REQUIRED WORK
Only the lines from the start of the data through the line with "[12]in his groundbreaking" belong in the copy. Restate them word for word, minus the pictures.

DATASET CONTENT

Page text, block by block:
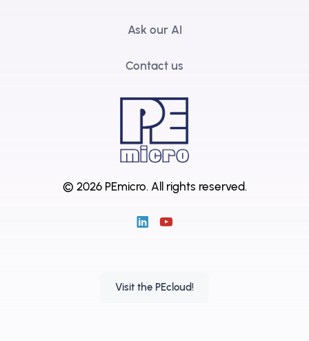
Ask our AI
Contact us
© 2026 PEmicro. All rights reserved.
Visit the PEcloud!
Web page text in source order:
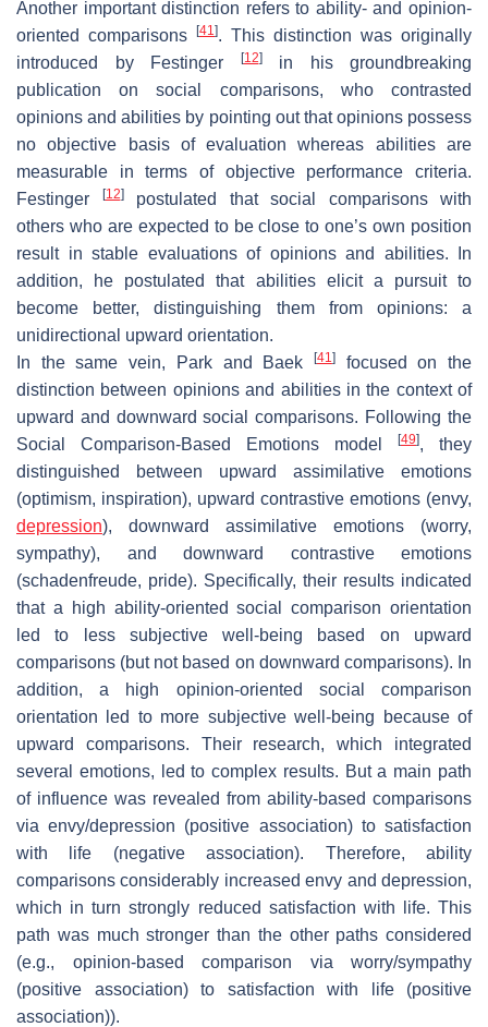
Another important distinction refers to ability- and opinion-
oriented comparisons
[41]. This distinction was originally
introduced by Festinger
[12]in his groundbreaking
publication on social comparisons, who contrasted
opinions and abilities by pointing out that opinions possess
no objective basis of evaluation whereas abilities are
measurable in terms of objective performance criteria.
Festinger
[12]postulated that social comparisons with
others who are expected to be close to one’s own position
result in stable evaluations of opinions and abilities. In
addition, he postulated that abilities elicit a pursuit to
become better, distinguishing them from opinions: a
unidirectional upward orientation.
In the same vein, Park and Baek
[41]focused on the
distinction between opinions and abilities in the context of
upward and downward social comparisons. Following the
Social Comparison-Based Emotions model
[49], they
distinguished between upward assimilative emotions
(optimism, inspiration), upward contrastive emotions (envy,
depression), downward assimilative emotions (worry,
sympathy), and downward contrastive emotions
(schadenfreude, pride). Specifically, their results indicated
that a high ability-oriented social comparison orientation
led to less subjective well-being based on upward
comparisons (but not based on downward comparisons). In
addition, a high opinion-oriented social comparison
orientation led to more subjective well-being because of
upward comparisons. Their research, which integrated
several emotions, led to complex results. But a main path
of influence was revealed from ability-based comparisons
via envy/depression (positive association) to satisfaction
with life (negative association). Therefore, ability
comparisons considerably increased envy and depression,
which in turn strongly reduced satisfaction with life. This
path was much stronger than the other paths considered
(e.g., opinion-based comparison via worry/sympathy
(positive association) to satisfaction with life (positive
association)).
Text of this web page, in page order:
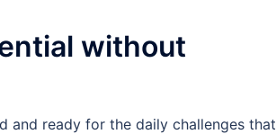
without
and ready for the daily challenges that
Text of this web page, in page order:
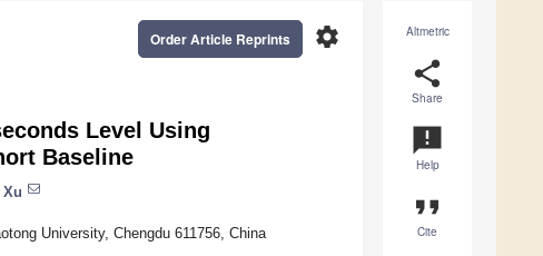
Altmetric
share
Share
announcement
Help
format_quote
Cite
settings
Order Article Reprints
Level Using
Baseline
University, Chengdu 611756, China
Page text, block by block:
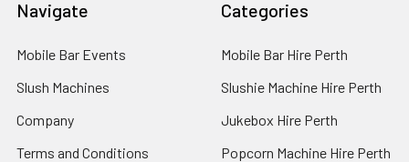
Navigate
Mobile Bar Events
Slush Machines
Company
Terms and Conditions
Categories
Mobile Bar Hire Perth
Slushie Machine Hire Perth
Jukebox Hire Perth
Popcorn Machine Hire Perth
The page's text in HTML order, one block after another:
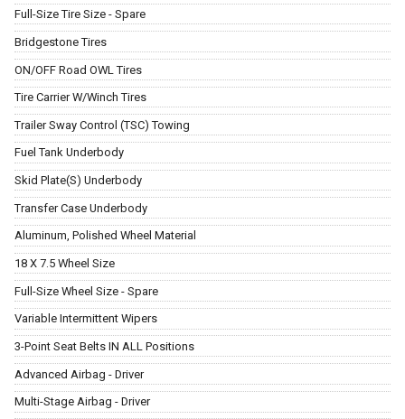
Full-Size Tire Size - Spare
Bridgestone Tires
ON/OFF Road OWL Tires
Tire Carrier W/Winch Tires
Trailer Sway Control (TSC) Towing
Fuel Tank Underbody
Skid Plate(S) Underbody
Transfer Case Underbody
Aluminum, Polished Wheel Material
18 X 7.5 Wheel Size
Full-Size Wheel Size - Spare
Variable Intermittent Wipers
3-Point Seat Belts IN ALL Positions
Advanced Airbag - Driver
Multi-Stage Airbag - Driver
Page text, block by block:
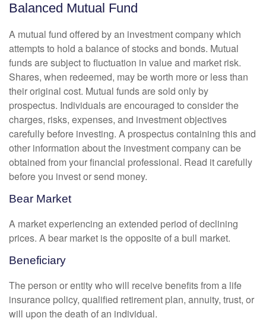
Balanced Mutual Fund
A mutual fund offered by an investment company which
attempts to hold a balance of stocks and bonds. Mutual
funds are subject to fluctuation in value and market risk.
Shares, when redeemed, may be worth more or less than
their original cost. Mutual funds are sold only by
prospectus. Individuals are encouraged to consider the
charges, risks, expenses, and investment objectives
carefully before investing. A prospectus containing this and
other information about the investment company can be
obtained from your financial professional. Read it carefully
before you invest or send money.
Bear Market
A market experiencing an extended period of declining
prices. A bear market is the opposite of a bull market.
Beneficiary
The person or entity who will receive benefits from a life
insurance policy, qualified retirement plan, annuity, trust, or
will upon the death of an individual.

ANSWER
Page text, block by block:
Ask our AI
Contact us
© 2026 PEmicro. All rights reserved.
Visit the PEcloud!
Web page text in source order:
Another important distinction refers to ability- and opinion-
oriented comparisons
[41]. This distinction was originally
introduced by Festinger
[12]in his groundbreaking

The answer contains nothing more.